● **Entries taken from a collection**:
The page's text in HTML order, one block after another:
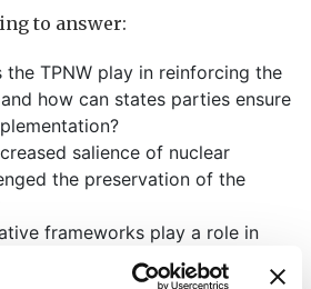
to answer:
the TPNW play in reinforcing the
how can states parties ensure
salience of nuclear
the preservation of the
frameworks play a role in
agreements related to
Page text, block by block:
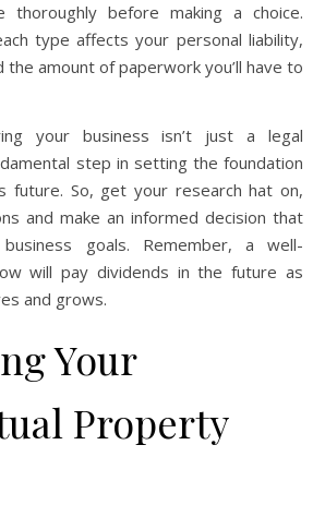
thoroughly before making a choice.
type affects your personal liability,
the amount of paperwork you’ll have to
your business isn’t just a legal
step in setting the foundation
future. So, get your research hat on,
and make an informed decision that
goals. Remember, a well-
will pay dividends in the future as
and grows.
Your
Property
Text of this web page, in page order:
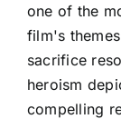
one of the
film's
sacrifice
heroism
compelling
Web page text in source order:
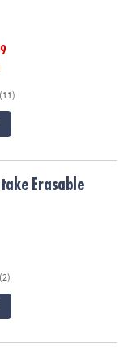
(11)
Erasable
(2)
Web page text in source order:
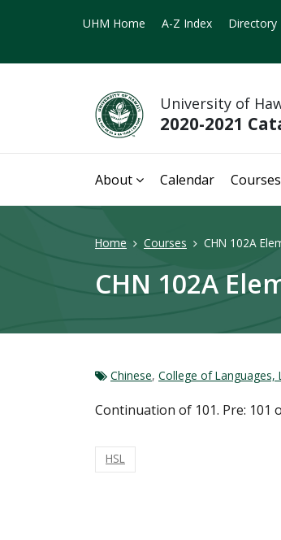
UHM Home A-Z Index Directory
University of
2020-2021
About Calendar Courses
Home Courses CHN 102A
CHN 102A
Chinese, College of Languages,
Continuation of 101. Pre: 101
HSL
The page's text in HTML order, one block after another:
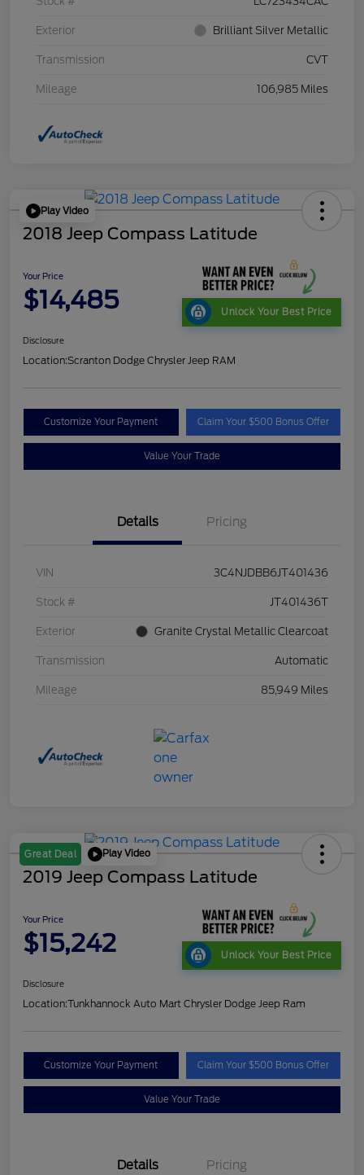
Exterior Brilliant Silver Metallic
Transmission CVT
Mileage 106,985 Miles
Play Video
2018 Jeep Compass Latitude
Your Price
$14,485 Unlock Your Best Price
Disclosure
Location:Scranton Dodge Chrysler Jeep RAM
Customize Your Payment Claim Your $500 Bonus Offer
Value Your Trade
Details Pricing
VIN 3C4NJDBB6JT401436
Stock # JT401436T
Exterior Granite Crystal Metallic Clearcoat
Transmission Automatic
Mileage 85,949 Miles
Great Deal Play Video
2019 Jeep Compass Latitude
Your Price
$15,242 Unlock Your Best Price
Disclosure
Location:Tunkhannock Auto Mart Chrysler Dodge Jeep Ram
Customize Your Payment Claim Your $500 Bonus Offer
Value Your Trade
Details Pricing
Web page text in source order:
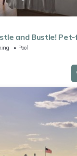
and Bustle!
Fields
Pool
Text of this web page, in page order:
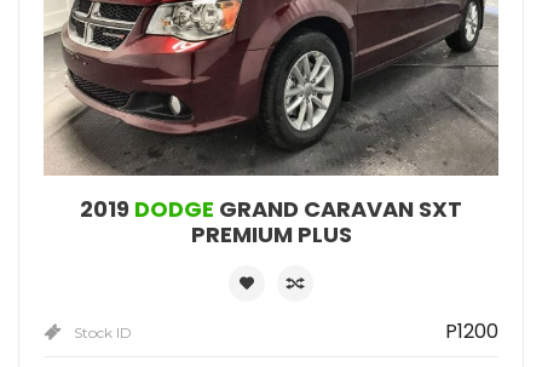
2019 DODGE GRAND CARAVAN SXT
PREMIUM PLUS
Stock ID P1200
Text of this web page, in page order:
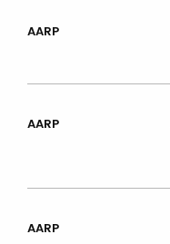
AARP
AARP
AARP
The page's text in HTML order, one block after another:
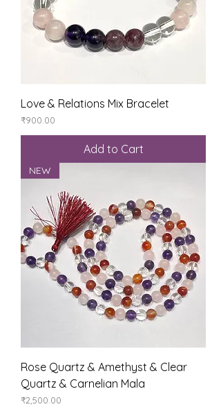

● **Activity**: All the records above need to be given again word for word. Skip the pictures.

● **Completed exercise**:
The page's text in HTML order, one block after another:
to answer:
the TPNW play in reinforcing the
how can states parties ensure
salience of nuclear
the preservation of the
frameworks play a role in
agreements related to
Page text, block by block:
thoroughly before making a choice.
type affects your personal liability,
the amount of paperwork you’ll have to
your business isn’t just a legal
step in setting the foundation
future. So, get your research hat on,
and make an informed decision that
goals. Remember, a well-
will pay dividends in the future as
and grows.
Your
Property
Text of this web page, in page order:
one of the
film's
sacrifice
heroism
compelling
Web page text in source order:
(11)
Erasable
(2)
Web page text in source order:
UHM Home A-Z Index Directory
University of
2020-2021
About Calendar Courses
Home Courses CHN 102A
CHN 102A
Chinese, College of Languages,
Continuation of 101. Pre: 101
HSL
The page's text in HTML order, one block after another:
Exterior Brilliant Silver Metallic
Transmission CVT
Mileage 106,985 Miles
Play Video
2018 Jeep Compass Latitude
Your Price
$14,485 Unlock Your Best Price
Disclosure
Location:Scranton Dodge Chrysler Jeep RAM
Customize Your Payment Claim Your $500 Bonus Offer
Value Your Trade
Details Pricing
VIN 3C4NJDBB6JT401436
Stock # JT401436T
Exterior Granite Crystal Metallic Clearcoat
Transmission Automatic
Mileage 85,949 Miles
Great Deal Play Video
2019 Jeep Compass Latitude
Your Price
$15,242 Unlock Your Best Price
Disclosure
Location:Tunkhannock Auto Mart Chrysler Dodge Jeep Ram
Customize Your Payment Claim Your $500 Bonus Offer
Value Your Trade
Details Pricing
Web page text in source order:
and Bustle!
Fields
Pool
Text of this web page, in page order:
2019 DODGE GRAND CARAVAN SXT
PREMIUM PLUS
Stock ID P1200
Text of this web page, in page order:
AARP
AARP
AARP
The page's text in HTML order, one block after another:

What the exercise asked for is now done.